▶ _What you will do_:
Please copy every line from the following entries in which the word "unique" appears.

▶ _Exercise data_:
╔══
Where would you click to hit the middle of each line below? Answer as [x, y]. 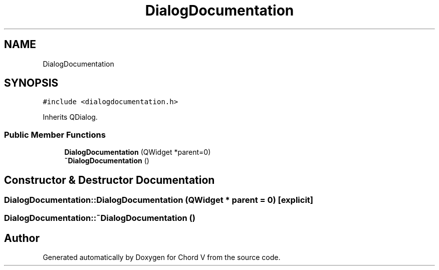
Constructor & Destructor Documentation [109, 180]
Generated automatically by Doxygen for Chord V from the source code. [162, 257]
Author [22, 238]
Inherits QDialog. [70, 117]
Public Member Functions [55, 134]
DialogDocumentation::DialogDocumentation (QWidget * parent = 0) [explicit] [159, 200]
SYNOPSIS [31, 83]
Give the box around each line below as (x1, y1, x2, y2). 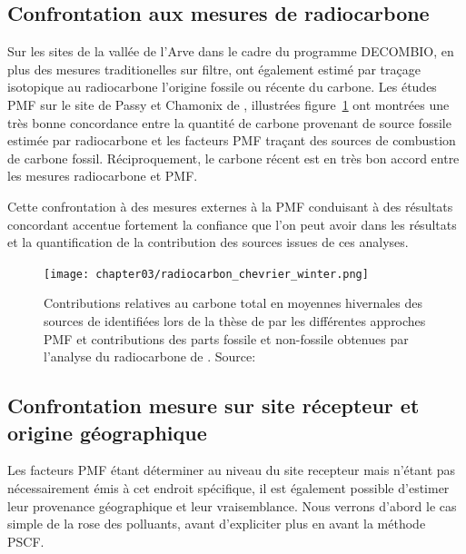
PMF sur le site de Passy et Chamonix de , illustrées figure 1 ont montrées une (7, 94, 450, 114)
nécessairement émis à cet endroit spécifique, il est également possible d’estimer (7, 478, 450, 497)
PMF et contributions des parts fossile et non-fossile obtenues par (44, 329, 409, 348)
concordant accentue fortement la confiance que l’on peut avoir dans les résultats (7, 214, 457, 233)
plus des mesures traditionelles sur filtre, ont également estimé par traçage (7, 59, 421, 78)
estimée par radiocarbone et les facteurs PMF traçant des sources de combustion (7, 131, 456, 150)
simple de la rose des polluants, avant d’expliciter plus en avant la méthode (7, 514, 426, 533)
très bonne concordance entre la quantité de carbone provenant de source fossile (7, 113, 451, 132)
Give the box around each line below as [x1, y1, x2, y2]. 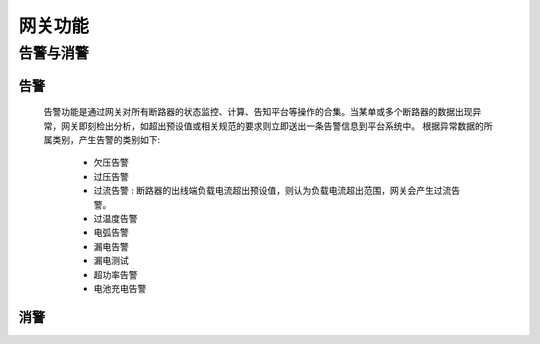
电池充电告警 [93, 282, 147, 294]
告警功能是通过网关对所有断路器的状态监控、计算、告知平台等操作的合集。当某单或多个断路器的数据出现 [43, 106, 473, 118]
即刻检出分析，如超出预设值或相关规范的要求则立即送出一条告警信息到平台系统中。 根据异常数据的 [78, 120, 484, 132]
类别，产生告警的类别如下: [51, 134, 161, 145]
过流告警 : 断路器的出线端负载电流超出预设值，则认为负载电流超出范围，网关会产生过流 [93, 185, 452, 197]
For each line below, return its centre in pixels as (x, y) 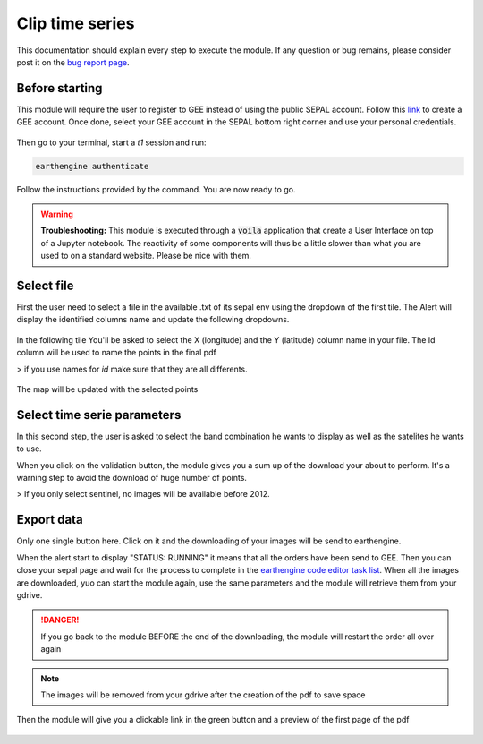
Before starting (59, 88)
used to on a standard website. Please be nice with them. (146, 256)
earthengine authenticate (92, 166)
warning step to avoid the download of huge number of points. (132, 478)
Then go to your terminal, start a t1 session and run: (111, 142)
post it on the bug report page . (73, 62)
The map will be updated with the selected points (107, 389)
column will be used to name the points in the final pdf (116, 353)
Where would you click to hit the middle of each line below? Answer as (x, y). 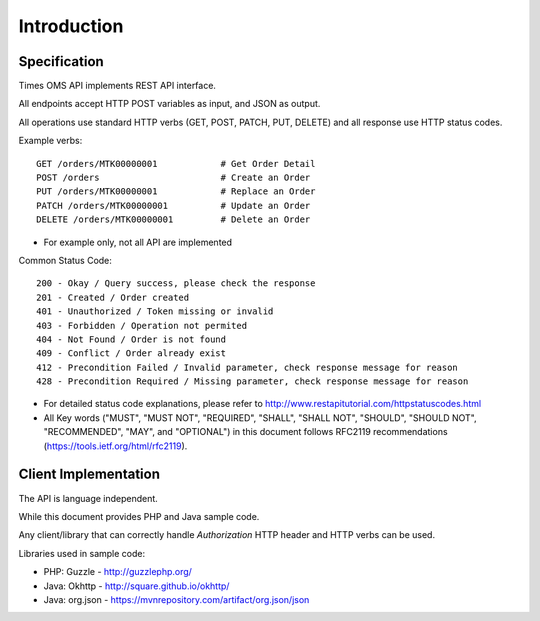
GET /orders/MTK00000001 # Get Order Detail (176, 163)
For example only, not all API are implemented (138, 242)
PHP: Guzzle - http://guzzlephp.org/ (117, 572)
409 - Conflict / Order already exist (131, 353)
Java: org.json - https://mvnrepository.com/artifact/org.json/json (176, 599)
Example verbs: (50, 141)
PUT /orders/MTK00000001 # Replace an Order (176, 191)
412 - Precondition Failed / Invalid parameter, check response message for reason (247, 367)
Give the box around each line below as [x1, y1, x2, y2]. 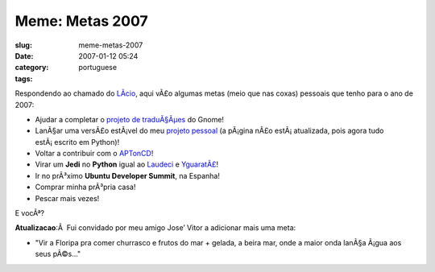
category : [14, 63, 49, 72]
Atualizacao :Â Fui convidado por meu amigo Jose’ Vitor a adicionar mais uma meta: [14, 223, 296, 233]
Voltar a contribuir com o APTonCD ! [35, 149, 154, 159]
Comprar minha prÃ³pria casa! [35, 182, 136, 192]
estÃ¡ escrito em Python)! [35, 137, 120, 146]
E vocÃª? [14, 208, 45, 218]
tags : [14, 73, 33, 84]
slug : [14, 40, 32, 50]
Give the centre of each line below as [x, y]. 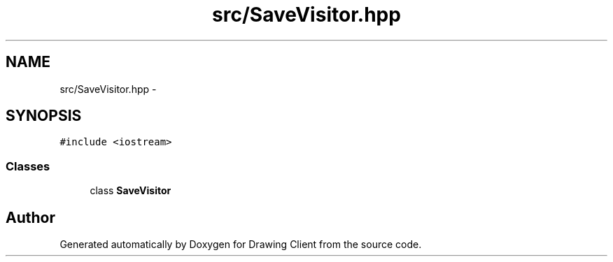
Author [30, 217]
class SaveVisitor [131, 191]
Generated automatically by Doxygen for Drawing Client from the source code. [241, 245]
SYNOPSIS [44, 116]
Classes [28, 166]
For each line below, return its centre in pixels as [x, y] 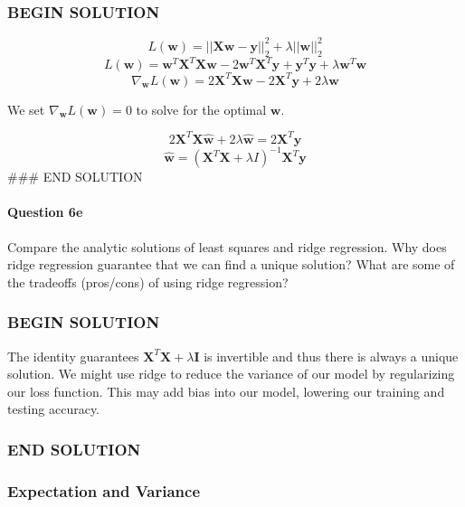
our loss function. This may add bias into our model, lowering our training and [226, 391]
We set [26, 109]
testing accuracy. [54, 409]
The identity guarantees [73, 356]
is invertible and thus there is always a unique [331, 356]
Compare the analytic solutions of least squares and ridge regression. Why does [227, 246]
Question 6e [45, 212]
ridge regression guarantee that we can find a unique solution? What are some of [231, 264]
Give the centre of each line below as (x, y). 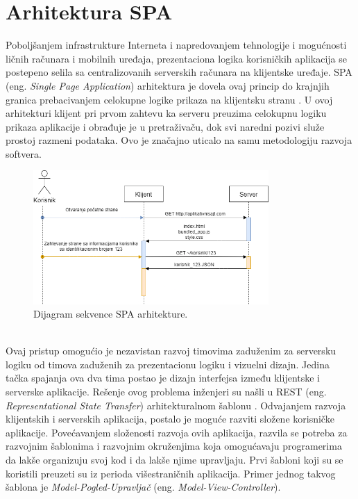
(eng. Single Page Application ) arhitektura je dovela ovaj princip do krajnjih (168, 85)
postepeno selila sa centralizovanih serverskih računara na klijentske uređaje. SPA (179, 72)
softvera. (24, 153)
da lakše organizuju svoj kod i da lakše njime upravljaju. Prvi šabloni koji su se (174, 460)
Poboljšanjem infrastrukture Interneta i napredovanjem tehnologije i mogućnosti (176, 45)
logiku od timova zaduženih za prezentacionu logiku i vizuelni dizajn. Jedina (168, 364)
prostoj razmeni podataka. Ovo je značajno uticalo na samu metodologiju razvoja (179, 140)
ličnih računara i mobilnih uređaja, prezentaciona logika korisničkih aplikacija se (176, 58)
╚══
▶ _Result for this exercise_:
is invertible and thus there is always a unique [331, 356]
ridge regression guarantee that we can find a unique solution? What are some of [231, 264]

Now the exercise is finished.